A talented teenager, Cheptegei represented Uganda at the 2010 World Cross Country Championships in Bydgoszcz, where she placed 15th individually and earned bronze in the team competition.

She competed in the senior race at the following year’s edition in Punta Umbria, and went on to represent Uganda on the track at the World Military Games later that year.

She made her third World Cross Country Championships appearance in 2013 and competed at the African Cross Country Championships in 2014.

After making her marathon debut in 2021, she set a Ugandan record of 2:22:47 in 2022 in what was just her fourth race at the distance. That came just six weeks after her victory at the World Mountain and Trail Running Championships in Chiang Mai.

Last year she finished 14th in the marathon at the World Championships in Budapest. She finished just outside of the medals in the half marathon at the African Games earlier this year, then went on to make her Olympic debut in Paris, placing 44th in the marathon in 2:32:14.
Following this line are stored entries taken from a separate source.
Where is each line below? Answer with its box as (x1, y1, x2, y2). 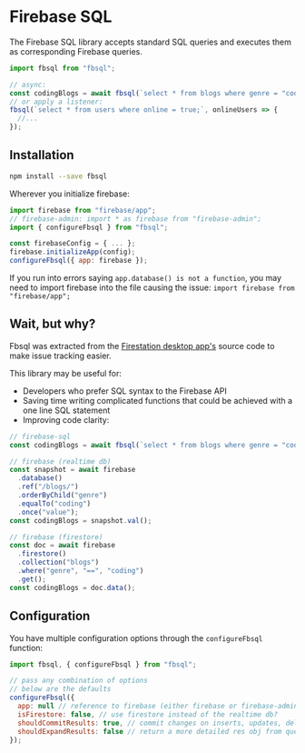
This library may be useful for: (9, 367, 123, 378)
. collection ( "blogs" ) (17, 557, 100, 567)
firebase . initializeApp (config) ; (9, 247, 136, 256)
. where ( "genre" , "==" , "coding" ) (17, 567, 144, 576)
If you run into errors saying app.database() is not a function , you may (9, 273, 282, 283)
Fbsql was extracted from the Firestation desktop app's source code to (9, 340, 275, 351)
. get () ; (17, 575, 47, 584)
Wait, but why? (9, 316, 96, 332)
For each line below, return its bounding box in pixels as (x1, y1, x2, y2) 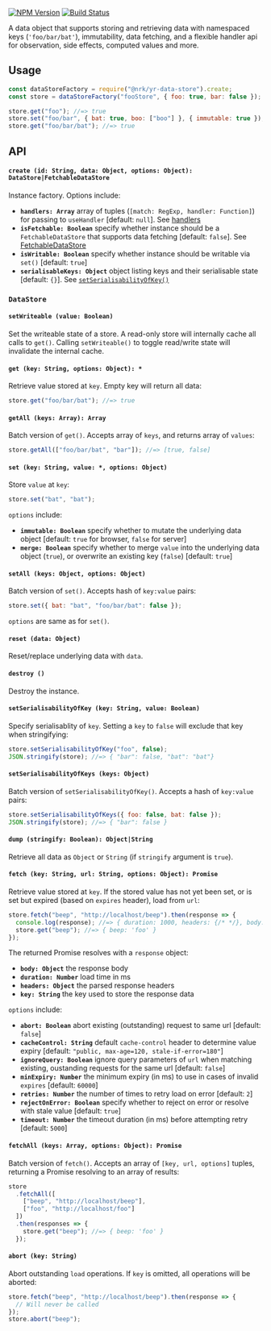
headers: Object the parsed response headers (19, 980, 175, 991)
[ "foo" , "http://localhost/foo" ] (23, 1205, 135, 1213)
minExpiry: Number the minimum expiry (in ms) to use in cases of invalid (19, 1072, 259, 1082)
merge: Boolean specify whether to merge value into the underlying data (19, 543, 260, 552)
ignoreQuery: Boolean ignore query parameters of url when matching (19, 1054, 252, 1064)
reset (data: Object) (8, 634, 81, 643)
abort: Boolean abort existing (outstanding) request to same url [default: (19, 1021, 261, 1030)
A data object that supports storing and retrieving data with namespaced (8, 23, 250, 32)
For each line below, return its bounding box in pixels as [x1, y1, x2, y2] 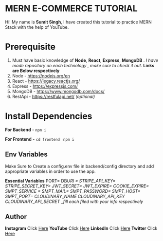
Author [5, 213, 27, 221]
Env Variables [5, 150, 48, 159]
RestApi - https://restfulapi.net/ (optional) [12, 93, 95, 99]
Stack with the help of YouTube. [5, 24, 69, 30]
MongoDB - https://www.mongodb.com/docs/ [12, 88, 105, 94]
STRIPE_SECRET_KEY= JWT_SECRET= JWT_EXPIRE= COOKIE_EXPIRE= [5, 183, 149, 189]
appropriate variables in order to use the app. [5, 168, 96, 174]
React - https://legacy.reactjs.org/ [12, 78, 80, 84]
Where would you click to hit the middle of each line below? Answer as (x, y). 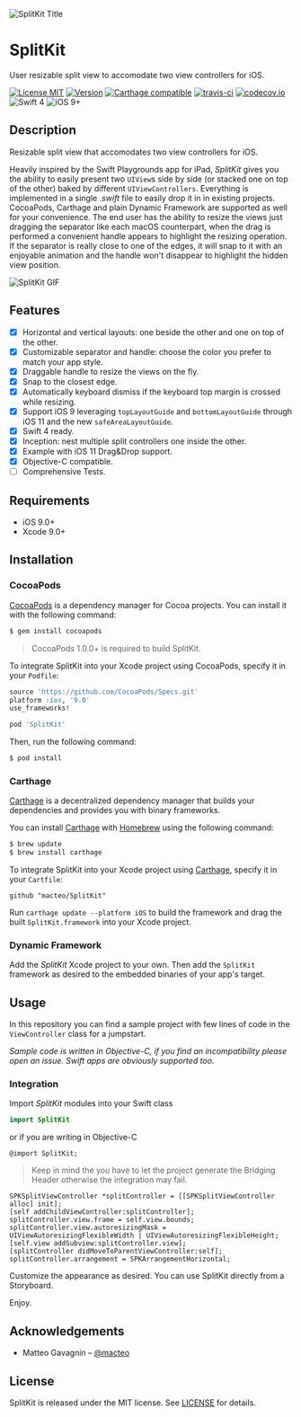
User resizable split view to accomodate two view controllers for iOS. (137, 75)
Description (43, 130)
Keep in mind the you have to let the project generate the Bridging (153, 1170)
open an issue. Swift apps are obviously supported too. (112, 1061)
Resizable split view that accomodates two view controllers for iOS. (134, 152)
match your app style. (62, 362)
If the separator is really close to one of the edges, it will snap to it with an (146, 245)
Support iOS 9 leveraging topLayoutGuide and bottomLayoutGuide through (157, 411)
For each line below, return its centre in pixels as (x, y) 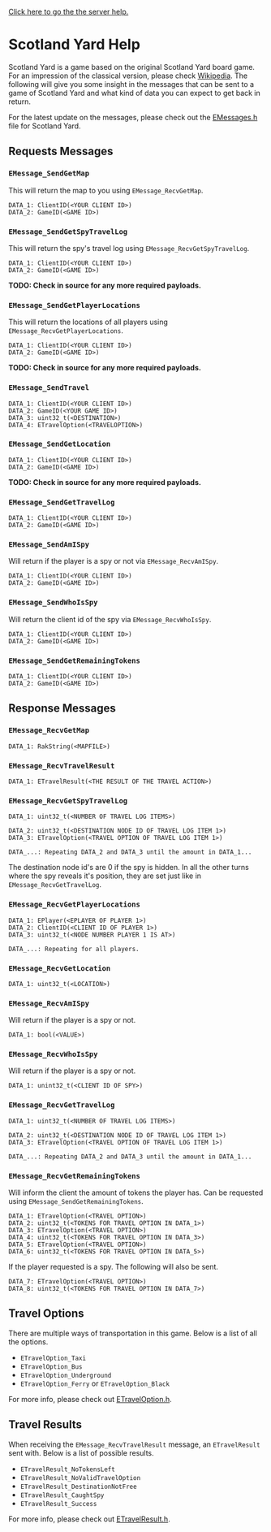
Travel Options (46, 1314)
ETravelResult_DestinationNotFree (78, 1487)
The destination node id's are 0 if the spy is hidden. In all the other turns (129, 868)
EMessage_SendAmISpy (49, 545)
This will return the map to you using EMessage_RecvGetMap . (106, 190)
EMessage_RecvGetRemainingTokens (74, 1176)
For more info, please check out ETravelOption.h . (90, 1399)
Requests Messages (61, 151)
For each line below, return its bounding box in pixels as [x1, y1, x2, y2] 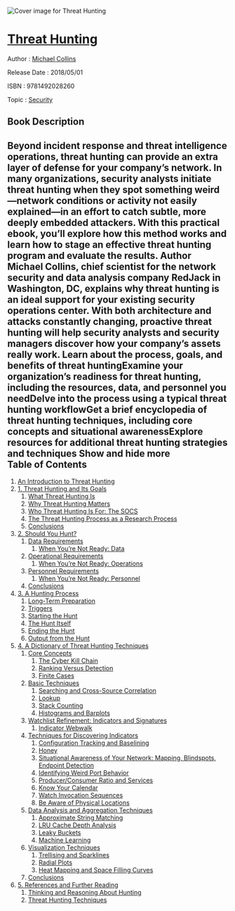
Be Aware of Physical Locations [38, 798, 130, 807]
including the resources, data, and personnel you [7, 381, 227, 393]
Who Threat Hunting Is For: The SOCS [27, 507, 138, 516]
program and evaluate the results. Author [7, 250, 192, 262]
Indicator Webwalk [38, 724, 93, 732]
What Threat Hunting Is [27, 492, 95, 501]
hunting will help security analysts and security [7, 326, 220, 338]
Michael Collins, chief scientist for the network [7, 260, 216, 272]
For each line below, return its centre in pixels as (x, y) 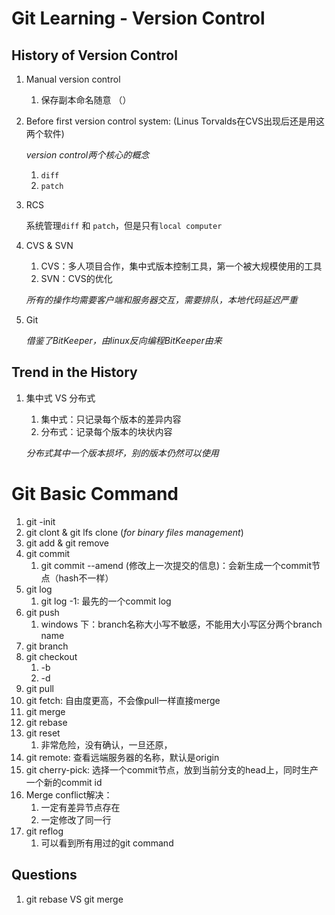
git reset (43, 733)
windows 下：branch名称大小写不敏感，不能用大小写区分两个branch (181, 624)
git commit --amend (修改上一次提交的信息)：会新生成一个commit (176, 565)
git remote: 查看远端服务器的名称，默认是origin (122, 757)
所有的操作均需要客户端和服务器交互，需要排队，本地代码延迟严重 (161, 300)
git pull (39, 688)
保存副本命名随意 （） (86, 100)
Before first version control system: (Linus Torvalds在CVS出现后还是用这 (175, 121)
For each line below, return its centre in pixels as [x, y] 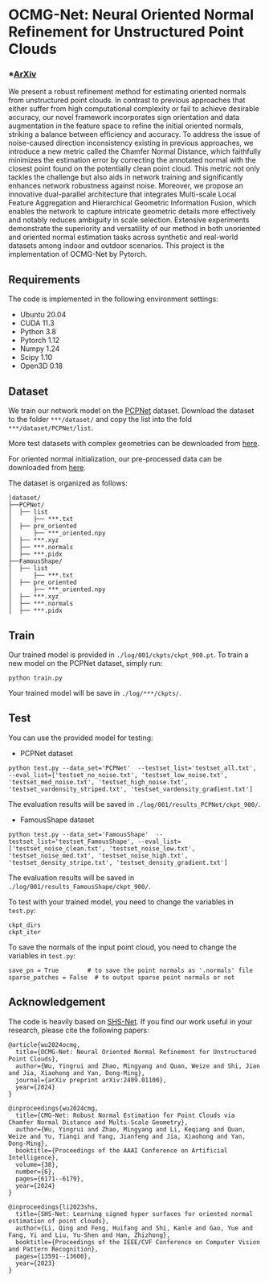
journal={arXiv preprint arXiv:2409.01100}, [91, 1080]
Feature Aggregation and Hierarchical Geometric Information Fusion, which [132, 203]
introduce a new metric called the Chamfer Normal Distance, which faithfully [135, 151]
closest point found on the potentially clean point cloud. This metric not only [134, 169]
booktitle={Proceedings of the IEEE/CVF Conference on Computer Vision [138, 1242]
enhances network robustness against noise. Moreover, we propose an [126, 186]
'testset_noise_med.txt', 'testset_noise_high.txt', [98, 855]
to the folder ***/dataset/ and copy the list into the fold [100, 420]
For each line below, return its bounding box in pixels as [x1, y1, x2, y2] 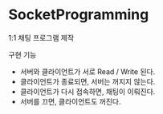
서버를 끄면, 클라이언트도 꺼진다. [19, 96, 121, 106]
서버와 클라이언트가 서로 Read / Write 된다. [19, 66, 156, 77]
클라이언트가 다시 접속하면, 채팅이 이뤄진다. [19, 86, 156, 96]
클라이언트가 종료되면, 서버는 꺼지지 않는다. [19, 77, 156, 86]
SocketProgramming [8, 6, 149, 24]
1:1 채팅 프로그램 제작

“Our sport has lost a talented athlete in the most tragic and unthinkable circumstances,” said World Athletics President Sebastian Coe. “Rebecca was an incredibly versatile runner who still had lots left to give on the roads, mountains and cross country trails.

“I have been in touch with our Council Members in Africa to see how we can help not only in our capacity as governing body of the sport Rebecca competed in, but to assess how our safeguarding policies might be enhanced to include abuse outside of the sport, and bringing together stakeholders from all areas of athletics to combine forces to protect our female athletes to the best of our abilities from abuse of all kinds.”